START Supplied material

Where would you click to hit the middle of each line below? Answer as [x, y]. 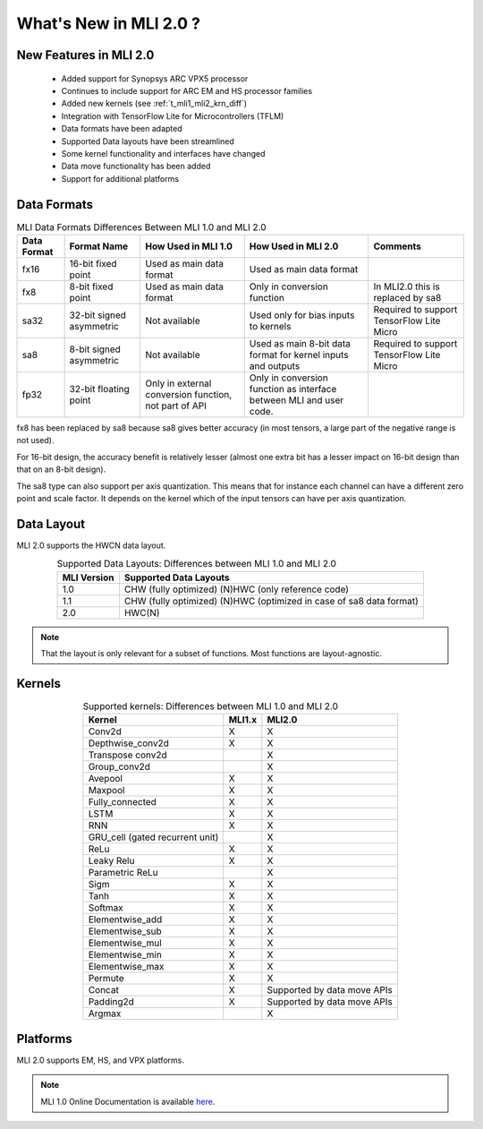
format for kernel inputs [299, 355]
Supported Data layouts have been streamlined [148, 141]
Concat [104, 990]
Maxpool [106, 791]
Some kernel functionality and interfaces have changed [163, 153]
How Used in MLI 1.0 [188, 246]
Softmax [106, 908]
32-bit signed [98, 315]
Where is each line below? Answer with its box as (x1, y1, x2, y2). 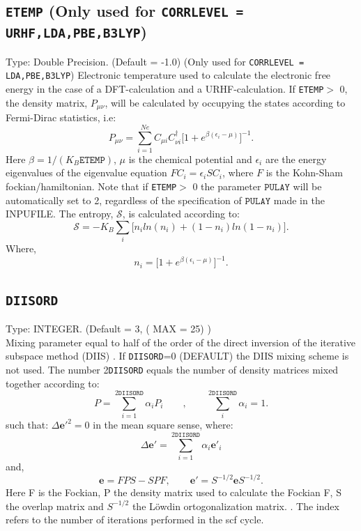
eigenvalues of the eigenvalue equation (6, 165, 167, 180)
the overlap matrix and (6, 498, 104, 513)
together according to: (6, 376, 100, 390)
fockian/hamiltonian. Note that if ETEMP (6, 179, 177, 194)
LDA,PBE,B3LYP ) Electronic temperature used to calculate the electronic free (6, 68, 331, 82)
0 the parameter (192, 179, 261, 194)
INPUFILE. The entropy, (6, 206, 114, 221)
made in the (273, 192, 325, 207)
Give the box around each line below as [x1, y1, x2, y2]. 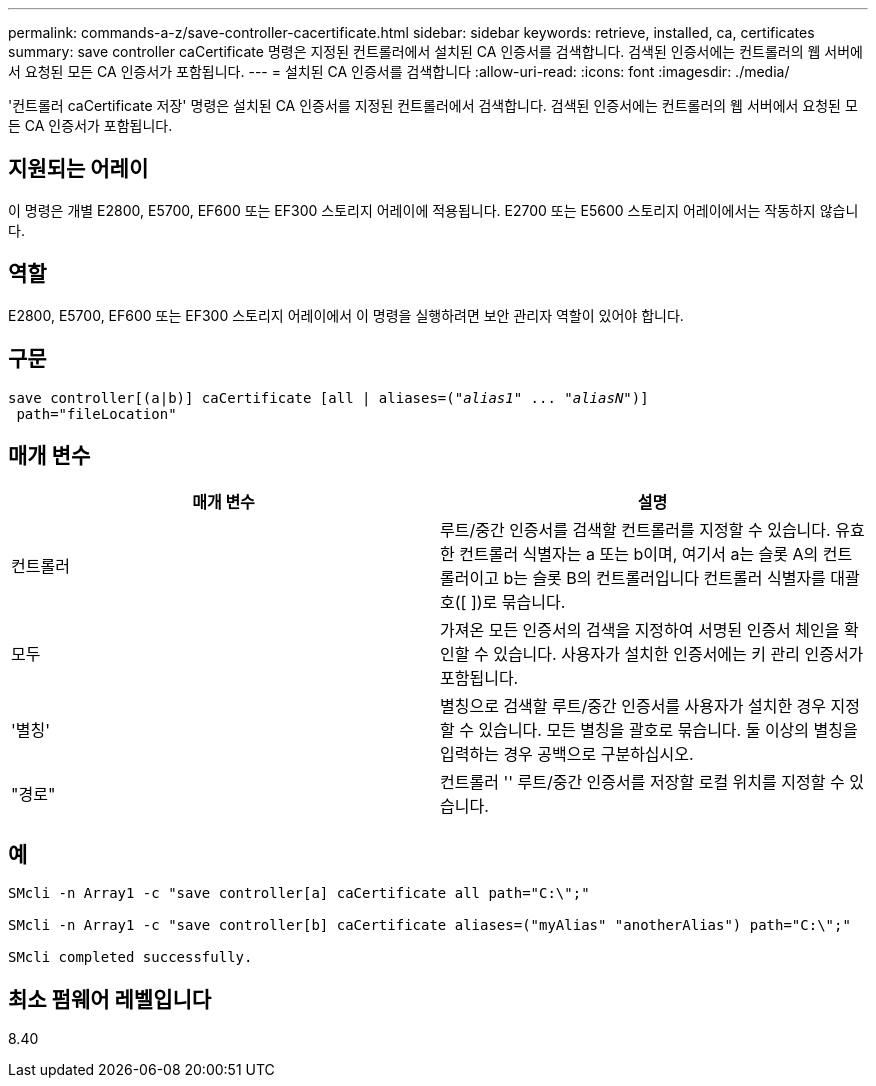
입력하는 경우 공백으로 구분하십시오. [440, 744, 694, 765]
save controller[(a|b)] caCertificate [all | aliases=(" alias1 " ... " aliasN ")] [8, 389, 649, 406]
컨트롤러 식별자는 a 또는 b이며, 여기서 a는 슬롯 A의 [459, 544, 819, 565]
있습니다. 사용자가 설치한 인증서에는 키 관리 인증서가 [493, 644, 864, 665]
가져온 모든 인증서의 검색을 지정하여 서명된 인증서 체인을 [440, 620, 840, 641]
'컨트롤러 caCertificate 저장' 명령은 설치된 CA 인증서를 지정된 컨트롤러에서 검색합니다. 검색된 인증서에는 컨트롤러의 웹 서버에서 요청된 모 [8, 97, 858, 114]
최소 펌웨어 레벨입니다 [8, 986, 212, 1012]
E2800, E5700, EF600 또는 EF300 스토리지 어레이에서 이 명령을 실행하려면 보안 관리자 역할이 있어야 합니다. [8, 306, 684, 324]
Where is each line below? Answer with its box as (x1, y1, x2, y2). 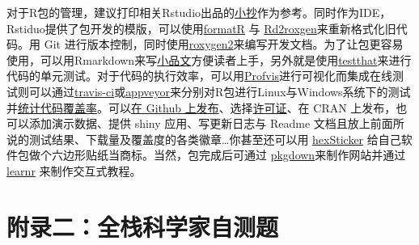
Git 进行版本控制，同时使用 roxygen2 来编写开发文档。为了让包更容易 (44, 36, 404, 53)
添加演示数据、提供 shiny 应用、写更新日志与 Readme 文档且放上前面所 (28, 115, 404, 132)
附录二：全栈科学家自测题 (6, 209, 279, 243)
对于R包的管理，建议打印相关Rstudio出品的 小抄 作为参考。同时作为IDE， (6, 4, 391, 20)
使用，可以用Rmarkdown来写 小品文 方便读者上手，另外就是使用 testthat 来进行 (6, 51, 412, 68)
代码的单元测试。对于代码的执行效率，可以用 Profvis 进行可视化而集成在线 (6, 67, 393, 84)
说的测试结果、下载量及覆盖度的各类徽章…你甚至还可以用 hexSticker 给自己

END Supplied material
START Supplied material

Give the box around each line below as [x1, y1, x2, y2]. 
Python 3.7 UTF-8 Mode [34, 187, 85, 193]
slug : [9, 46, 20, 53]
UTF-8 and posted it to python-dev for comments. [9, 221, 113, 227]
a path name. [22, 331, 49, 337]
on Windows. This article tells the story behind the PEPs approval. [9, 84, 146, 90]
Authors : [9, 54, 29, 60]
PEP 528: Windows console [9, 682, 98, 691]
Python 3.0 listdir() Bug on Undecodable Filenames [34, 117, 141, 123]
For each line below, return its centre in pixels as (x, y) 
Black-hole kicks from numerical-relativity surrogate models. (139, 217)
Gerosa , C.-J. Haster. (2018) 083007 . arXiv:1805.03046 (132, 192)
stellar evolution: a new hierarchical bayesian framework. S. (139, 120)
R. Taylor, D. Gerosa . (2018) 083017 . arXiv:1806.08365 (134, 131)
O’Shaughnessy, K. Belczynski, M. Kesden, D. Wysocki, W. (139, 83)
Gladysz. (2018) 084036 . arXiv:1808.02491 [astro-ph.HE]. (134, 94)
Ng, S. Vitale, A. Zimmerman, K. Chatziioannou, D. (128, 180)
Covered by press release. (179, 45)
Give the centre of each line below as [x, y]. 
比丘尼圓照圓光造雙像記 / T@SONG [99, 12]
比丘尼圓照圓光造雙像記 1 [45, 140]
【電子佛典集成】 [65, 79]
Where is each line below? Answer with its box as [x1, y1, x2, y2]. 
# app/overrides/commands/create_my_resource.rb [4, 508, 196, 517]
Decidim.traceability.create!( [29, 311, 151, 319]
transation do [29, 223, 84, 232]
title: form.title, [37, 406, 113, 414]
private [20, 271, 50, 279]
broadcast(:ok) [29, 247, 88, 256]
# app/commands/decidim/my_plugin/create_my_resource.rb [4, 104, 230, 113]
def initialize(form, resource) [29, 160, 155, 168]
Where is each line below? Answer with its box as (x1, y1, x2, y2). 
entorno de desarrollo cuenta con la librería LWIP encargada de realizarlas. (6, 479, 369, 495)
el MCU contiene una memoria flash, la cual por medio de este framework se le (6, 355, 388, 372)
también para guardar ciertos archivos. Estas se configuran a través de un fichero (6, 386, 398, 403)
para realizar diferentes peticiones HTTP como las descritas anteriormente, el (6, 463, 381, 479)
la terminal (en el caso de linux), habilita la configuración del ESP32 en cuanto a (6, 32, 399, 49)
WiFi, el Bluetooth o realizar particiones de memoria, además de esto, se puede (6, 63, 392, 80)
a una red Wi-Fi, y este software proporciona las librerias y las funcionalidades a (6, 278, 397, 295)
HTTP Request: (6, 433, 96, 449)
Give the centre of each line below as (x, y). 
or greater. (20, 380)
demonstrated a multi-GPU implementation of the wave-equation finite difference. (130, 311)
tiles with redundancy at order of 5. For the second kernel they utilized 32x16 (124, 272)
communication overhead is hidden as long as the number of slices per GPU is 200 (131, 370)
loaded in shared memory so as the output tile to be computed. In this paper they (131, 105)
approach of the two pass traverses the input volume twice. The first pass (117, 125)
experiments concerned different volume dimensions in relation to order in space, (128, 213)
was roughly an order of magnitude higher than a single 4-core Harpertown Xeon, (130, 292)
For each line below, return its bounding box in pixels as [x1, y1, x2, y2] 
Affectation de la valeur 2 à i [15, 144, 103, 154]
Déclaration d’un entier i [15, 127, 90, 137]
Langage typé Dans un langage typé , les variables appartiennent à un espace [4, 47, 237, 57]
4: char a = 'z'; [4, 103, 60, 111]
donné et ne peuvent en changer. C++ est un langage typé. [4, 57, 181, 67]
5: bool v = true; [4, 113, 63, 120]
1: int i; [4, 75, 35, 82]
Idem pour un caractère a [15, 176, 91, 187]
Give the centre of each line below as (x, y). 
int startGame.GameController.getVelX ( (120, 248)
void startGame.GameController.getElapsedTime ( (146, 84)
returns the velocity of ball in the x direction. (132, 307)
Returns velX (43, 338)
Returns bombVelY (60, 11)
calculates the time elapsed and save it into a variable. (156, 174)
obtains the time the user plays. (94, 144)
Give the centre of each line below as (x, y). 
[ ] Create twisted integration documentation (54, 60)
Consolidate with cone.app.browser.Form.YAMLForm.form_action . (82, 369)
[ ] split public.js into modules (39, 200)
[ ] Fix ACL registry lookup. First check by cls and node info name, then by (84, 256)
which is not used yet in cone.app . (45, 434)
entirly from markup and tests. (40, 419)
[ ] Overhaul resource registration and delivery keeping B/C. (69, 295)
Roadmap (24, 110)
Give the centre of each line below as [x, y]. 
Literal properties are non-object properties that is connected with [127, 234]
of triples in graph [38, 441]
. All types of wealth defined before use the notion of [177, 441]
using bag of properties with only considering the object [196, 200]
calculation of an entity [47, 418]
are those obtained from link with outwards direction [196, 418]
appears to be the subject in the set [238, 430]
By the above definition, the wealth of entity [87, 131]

END Supplied material
START Supplied material

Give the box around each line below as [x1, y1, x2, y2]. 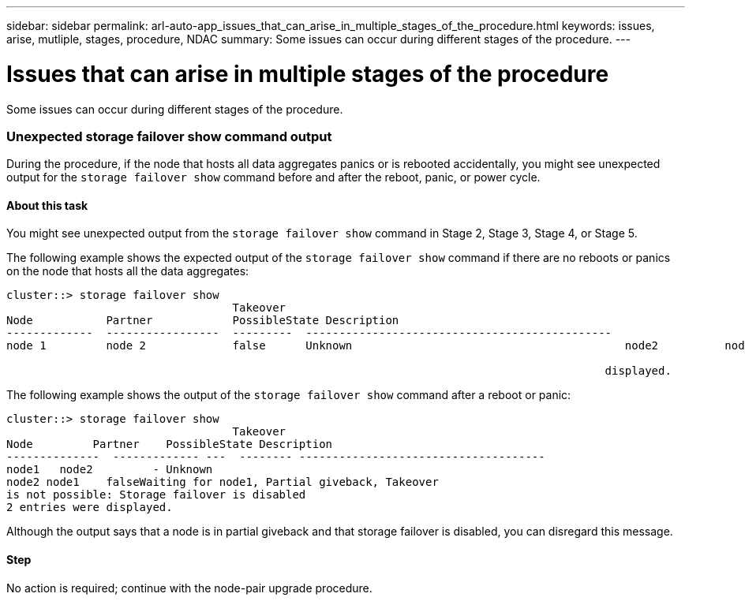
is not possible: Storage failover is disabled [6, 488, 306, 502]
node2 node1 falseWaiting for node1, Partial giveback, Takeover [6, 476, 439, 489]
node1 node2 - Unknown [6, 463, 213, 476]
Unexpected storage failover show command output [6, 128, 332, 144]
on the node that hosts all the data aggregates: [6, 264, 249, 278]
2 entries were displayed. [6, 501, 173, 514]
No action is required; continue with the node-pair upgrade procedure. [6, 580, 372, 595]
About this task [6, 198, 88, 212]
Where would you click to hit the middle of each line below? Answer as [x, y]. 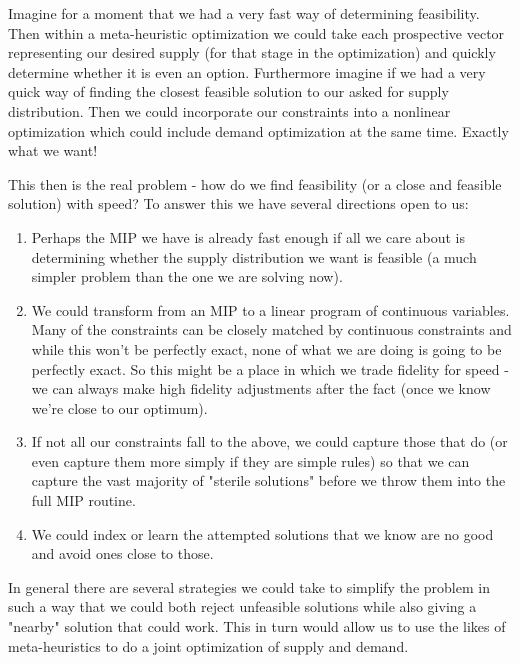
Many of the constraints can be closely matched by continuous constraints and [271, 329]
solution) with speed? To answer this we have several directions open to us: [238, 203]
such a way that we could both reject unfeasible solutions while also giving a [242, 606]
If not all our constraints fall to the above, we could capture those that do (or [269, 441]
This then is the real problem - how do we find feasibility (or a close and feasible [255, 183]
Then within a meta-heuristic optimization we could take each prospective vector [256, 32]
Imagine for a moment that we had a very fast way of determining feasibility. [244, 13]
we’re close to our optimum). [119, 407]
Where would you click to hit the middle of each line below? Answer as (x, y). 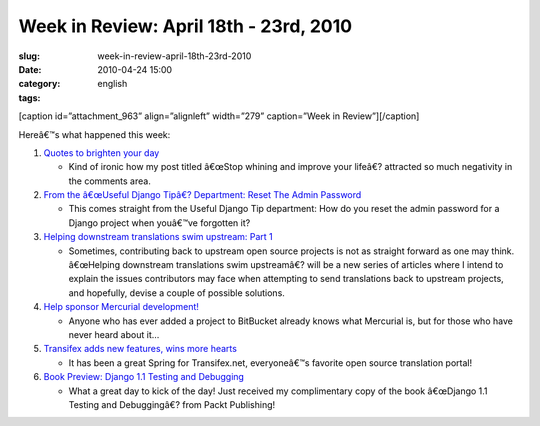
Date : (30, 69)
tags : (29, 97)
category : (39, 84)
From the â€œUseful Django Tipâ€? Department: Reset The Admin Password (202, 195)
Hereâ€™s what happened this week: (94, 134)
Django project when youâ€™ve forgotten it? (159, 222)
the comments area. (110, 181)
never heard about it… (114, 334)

END Supplied material

What is being asked
In your answer, include only the lines above starting at the line that holds "communication overhead is" and ending at the line that holds "int startGame.GameController.getVelX ( (120, 248)", copied exactly.

Response
communication overhead is hidden as long as the number of slices per GPU is 200 (131, 370)
loaded in shared memory so as the output tile to be computed. In this paper they (131, 105)
approach of the two pass traverses the input volume twice. The first pass (117, 125)
experiments concerned different volume dimensions in relation to order in space, (128, 213)
was roughly an order of magnitude higher than a single 4-core Harpertown Xeon, (130, 292)
For each line below, return its bounding box in pixels as [x1, y1, x2, y2] 
Affectation de la valeur 2 à i [15, 144, 103, 154]
Déclaration d’un entier i [15, 127, 90, 137]
Langage typé Dans un langage typé , les variables appartiennent à un espace [4, 47, 237, 57]
4: char a = 'z'; [4, 103, 60, 111]
donné et ne peuvent en changer. C++ est un langage typé. [4, 57, 181, 67]
5: bool v = true; [4, 113, 63, 120]
1: int i; [4, 75, 35, 82]
Idem pour un caractère a [15, 176, 91, 187]
Give the centre of each line below as (x, y). 
int startGame.GameController.getVelX ( (120, 248)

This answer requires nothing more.